Liang Jinlong, Guo Huiyi, Yang Yan, Liang Guorun, Chen Zhixuan, Li Dan, Liang Hao, Qiu Jiayin, Mei Qinghua, Liu Shuwen, Yang Jie, Wu Wenjiao
Department of Pharmacy, The Affiliated Guangdong Second Provincial General Hospital of Jinan University, Guangzhou 510317, PR China; NMPA Key Laboratory for Research and Evaluation of Drug Metabolism, Guangdong Provincial Key Laboratory of New Drug Screening, Guangdong-Hongkong-Macao Joint Laboratory for New Drug Screening, School of Pharmaceutical Sciences, Southern Medical University, Guangzhou 510515, PR China.
NMPA Key Laboratory for Research and Evaluation of Drug Metabolism, Guangdong Provincial Key Laboratory of New Drug Screening, Guangdong-Hongkong-Macao Joint Laboratory for New Drug Screening, School of Pharmaceutical Sciences, Southern Medical University, Guangzhou 510515, PR China.
Phytomedicine. 2025 Jun;141:156704. doi: 10.1016/j.phymed.2025.156704. Epub 2025 Mar 29.
Drug-resistant influenza demands novel antiviral treatments. Non-structural protein 1 (NS1) of influenza A virus (IAV) regulates the viral life cycle and host immune response, thus becoming a promising therapeutic target. The atractylenolide (ACT) -Ⅲ exhibits notable anti-IAV efficacy; however, its in vivo anti-IAV activity and the underlying mechanisms need further exploration.
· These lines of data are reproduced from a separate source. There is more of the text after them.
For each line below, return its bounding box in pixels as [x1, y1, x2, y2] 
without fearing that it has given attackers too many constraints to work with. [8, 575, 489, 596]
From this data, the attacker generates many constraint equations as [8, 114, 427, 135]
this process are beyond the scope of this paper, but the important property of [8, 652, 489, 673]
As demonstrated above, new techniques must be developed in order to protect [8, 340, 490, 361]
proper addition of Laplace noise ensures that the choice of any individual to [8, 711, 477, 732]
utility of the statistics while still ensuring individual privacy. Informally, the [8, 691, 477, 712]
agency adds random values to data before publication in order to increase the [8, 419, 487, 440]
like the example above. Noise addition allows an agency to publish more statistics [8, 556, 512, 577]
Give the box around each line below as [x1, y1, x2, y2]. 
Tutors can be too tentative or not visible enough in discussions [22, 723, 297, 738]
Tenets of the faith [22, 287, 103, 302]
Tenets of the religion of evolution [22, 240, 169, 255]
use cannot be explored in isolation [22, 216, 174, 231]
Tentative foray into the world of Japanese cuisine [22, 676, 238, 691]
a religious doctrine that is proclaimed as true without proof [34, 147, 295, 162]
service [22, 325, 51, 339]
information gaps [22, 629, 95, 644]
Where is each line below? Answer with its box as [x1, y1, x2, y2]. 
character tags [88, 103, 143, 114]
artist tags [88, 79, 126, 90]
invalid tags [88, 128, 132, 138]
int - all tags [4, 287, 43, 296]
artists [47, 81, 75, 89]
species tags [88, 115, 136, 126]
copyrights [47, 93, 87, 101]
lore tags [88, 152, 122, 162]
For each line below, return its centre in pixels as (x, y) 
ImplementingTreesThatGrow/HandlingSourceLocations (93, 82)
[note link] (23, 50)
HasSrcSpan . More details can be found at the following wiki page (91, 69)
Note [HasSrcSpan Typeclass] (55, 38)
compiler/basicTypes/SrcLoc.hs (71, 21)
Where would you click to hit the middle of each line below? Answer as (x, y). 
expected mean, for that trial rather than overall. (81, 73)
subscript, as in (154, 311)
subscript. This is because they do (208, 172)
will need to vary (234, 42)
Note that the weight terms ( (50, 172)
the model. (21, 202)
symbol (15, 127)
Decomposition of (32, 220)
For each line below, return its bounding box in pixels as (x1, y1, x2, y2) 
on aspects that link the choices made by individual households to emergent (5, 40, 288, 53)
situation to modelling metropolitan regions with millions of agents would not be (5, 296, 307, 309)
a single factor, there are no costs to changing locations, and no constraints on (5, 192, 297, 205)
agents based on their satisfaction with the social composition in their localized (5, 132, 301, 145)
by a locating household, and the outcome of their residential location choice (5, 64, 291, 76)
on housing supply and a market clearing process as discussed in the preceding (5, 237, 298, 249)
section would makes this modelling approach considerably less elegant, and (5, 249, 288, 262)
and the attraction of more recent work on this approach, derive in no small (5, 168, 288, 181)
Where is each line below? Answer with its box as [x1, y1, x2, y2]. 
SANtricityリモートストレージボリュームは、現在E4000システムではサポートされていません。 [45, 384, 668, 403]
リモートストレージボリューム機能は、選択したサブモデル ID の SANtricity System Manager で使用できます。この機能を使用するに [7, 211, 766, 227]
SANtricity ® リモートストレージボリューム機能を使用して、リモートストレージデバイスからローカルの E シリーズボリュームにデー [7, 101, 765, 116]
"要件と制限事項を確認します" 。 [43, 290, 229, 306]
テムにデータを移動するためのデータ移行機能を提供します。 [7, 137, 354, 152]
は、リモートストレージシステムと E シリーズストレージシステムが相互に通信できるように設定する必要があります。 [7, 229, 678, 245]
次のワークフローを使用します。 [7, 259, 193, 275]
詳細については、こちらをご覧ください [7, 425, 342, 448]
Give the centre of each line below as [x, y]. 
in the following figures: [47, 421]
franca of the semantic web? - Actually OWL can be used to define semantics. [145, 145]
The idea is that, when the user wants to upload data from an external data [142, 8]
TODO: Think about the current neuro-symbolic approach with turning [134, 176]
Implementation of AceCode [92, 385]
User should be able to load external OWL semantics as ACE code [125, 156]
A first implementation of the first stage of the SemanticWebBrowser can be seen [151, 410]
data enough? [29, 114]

We explored the binding affinity of ACT-Ⅲ with NS1 and elucidated the in vivo anti-influenza activity and underlying mechanism of ACT-Ⅲ.
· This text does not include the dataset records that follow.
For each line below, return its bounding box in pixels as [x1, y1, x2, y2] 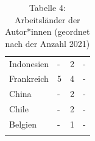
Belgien [9, 118, 37, 130]
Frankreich [9, 72, 49, 85]
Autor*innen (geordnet [5, 25, 90, 38]
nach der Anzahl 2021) [5, 37, 90, 49]
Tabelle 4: [29, 1, 66, 13]
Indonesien [9, 57, 49, 70]
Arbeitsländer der [15, 13, 80, 26]
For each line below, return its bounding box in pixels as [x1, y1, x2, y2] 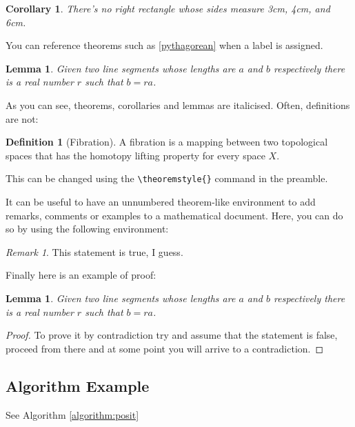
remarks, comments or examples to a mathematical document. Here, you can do [6, 208, 343, 222]
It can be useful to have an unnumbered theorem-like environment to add [6, 195, 316, 208]
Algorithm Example [6, 375, 150, 396]
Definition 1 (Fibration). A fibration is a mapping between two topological [6, 135, 328, 149]
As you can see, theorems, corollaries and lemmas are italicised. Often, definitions [6, 97, 350, 112]
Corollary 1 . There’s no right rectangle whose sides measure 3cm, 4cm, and [6, 1, 330, 15]
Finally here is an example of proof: [6, 268, 156, 282]
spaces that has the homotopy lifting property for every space [6, 148, 265, 162]
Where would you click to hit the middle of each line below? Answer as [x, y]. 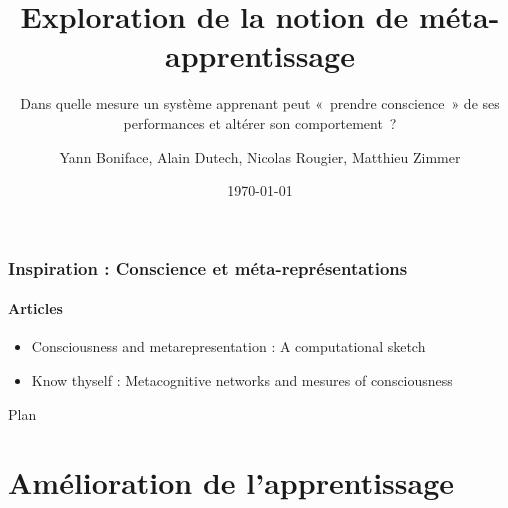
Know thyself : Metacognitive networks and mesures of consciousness [242, 380]
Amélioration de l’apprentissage [231, 482]
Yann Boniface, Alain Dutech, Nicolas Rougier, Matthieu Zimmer [260, 156]
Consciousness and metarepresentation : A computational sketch [228, 346]
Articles [35, 308]
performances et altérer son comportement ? [260, 122]
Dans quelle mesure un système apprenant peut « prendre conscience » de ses [260, 103]
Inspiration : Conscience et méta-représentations [208, 267]
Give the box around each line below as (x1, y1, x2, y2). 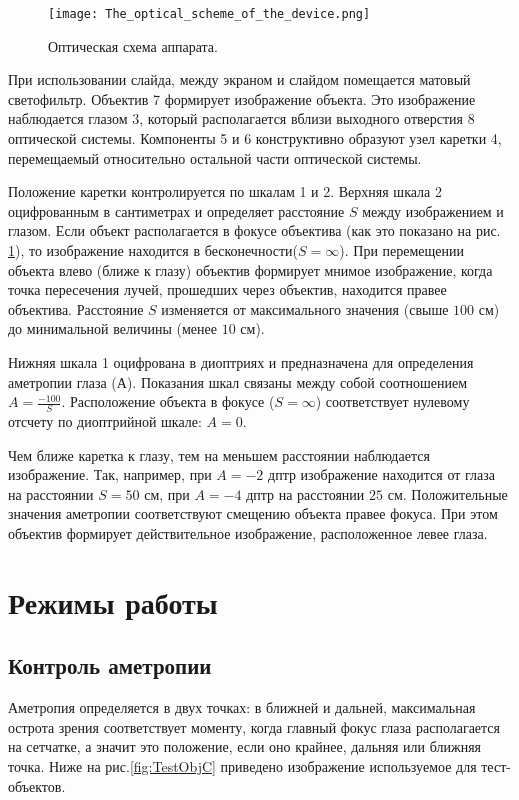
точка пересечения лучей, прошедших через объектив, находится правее (8, 279, 447, 300)
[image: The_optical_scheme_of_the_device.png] (48, 7, 371, 21)
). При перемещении (339, 240, 464, 260)
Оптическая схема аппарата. (48, 35, 218, 56)
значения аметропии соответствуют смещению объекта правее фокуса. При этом (8, 503, 498, 524)
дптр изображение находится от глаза (268, 464, 495, 485)
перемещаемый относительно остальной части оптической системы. (8, 147, 422, 168)
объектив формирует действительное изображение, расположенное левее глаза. (8, 522, 488, 543)

Surface plasmon resonance (SPR) analysis was utilized to determine the binding affinity of ACT-Ⅲ to NS1. The anti-IAV activity of ACT-Ⅲ was further tested in vitro using IAV-infected lung epithelial cells and in vivo in IAV-challenged mice. The evaluation criteria included the assessment of virus-associated cytopathies, viral protein and gene expression, virus titer, mice weight loss, survival curve, and lung pathology. Transcriptomic sequencing was conducted to evaluate the inflammation regulatory function of ACT-Ⅲ in IAV-infected Raw264.7 cells. Quantitative real-time PCR (qRT-PCR) was used to detect the target gene expression. Flow cytometry was utilized to assess macrophages polarization. Co-immunoprecipitation was employed to examine the impact of ACT-Ⅲ on the interaction between NS1 and cleavage and polyadenylation-specific factor 4 (CPSF4).
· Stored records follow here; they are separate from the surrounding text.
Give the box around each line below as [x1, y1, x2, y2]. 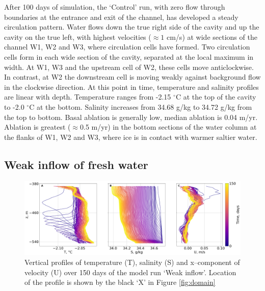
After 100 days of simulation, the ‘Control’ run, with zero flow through [4, 2, 225, 12]
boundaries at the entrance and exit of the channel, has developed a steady [4, 11, 238, 22]
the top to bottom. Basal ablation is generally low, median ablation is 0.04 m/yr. [4, 111, 258, 122]
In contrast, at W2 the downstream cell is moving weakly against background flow [4, 71, 261, 82]
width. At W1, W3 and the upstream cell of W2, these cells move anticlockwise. [4, 61, 254, 72]
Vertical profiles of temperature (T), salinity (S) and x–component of [24, 257, 240, 268]
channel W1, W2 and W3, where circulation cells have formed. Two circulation [4, 41, 250, 52]
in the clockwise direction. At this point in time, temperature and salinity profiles [4, 81, 259, 92]
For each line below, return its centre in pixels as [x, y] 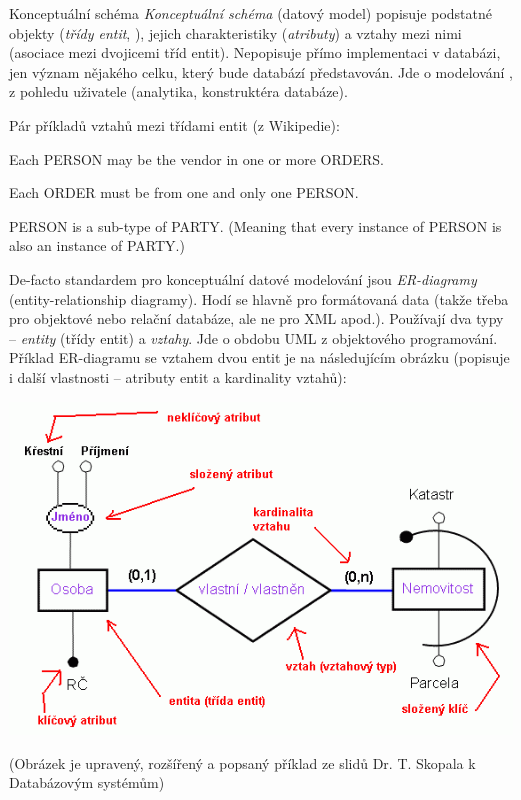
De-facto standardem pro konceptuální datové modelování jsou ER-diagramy [243, 278]
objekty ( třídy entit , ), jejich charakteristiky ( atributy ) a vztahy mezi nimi [235, 32]
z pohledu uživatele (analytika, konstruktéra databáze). [178, 91]
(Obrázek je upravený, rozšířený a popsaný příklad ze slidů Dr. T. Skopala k [242, 762]
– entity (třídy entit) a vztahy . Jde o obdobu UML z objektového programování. [253, 337]
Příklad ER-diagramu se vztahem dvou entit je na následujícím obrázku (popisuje [259, 357]
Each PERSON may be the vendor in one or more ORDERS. [197, 158]
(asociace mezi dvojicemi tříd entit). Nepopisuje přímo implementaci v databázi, [255, 52]
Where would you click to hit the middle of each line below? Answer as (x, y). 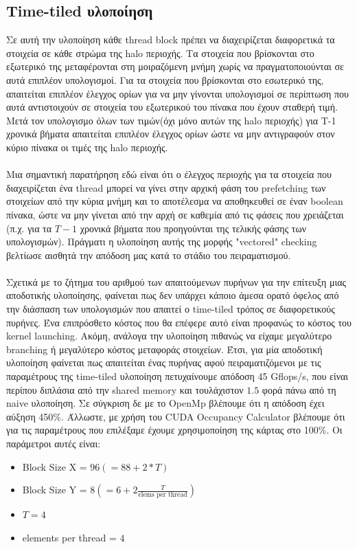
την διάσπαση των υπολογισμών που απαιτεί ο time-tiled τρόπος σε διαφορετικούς (171, 309)
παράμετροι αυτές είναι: (54, 444)
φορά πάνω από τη (299, 389)
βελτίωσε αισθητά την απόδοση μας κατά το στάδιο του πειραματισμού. (149, 255)
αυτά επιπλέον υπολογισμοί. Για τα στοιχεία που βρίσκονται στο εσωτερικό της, (165, 79)
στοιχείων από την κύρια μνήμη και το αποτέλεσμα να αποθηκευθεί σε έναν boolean (175, 201)
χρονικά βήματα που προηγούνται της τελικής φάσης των (193, 228)
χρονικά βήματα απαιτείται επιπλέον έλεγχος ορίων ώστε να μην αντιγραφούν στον (171, 134)

ACT-Ⅲ exhibited anti-IAV activity in vitro and in vivo, mitigating virus-induced lung injury. Mechanistically, ACT-Ⅲ impeded IAV infection and viral induced inflammation by binding to viral NS1, which reduced the activation of pro-inflammatory signaling, and disrupted the NS1-CPSF4 interaction that mediates alternative polyadenylation (APA).
ACT-Ⅲ inhibits IAV replication and viral pneumonia by binding to NS1, showing potential as a therapeutic agent for IAV treatment.
耐药性流感需要新型抗病毒治疗方法。甲型流感病毒(IAV)的非结构蛋白1(NS1)调节病毒生命周期和宿主免疫反应,因此成为一个有前景的治疗靶点。白术内酯(ACT)-Ⅲ具有显著的抗IAV疗效;然而,其体内抗IAV活性及潜在机制有待进一步探索。
我们探究了ACT-Ⅲ与NS1的结合亲和力,并阐明了ACT-Ⅲ的体内抗流感活性及潜在机制。
利用表面等离子体共振(SPR)分析确定ACT-Ⅲ与NS1的结合亲和力。使用IAV感染的肺上皮细胞在体外进一步测试ACT-Ⅲ的抗IAV活性,并在IAV攻击的小鼠体内进行测试。评估标准包括对病毒相关细胞病变、病毒蛋白和基因表达、病毒滴度、小鼠体重减轻、生存曲线和肺部病理学的评估。进行转录组测序以评估ACT-Ⅲ在IAV感染的Raw264.7细胞中的炎症调节功能。使用定量实时PCR(qRT-PCR)检测靶基因表达。利用流式细胞术评估巨噬细胞极化。采用免疫共沉淀法检测ACT-Ⅲ对NS1与切割及聚腺苷酸化特异性因子4(CPSF4)之间相互作用的影响。
ACT-Ⅲ在体外和体内均表现出抗IAV活性,减轻了病毒诱导的肺损伤。机制上,ACT-Ⅲ通过与病毒NS1结合来阻止IAV感染和病毒诱导的炎症,这减少了促炎信号的激活,并破坏了介导可变聚腺苷酸化(APA)的NS1-CPSF4相互作用。
ACT-Ⅲ通过与NS1结合抑制IAV复制和病毒性肺炎,显示出作为IAV治疗药物的潜力。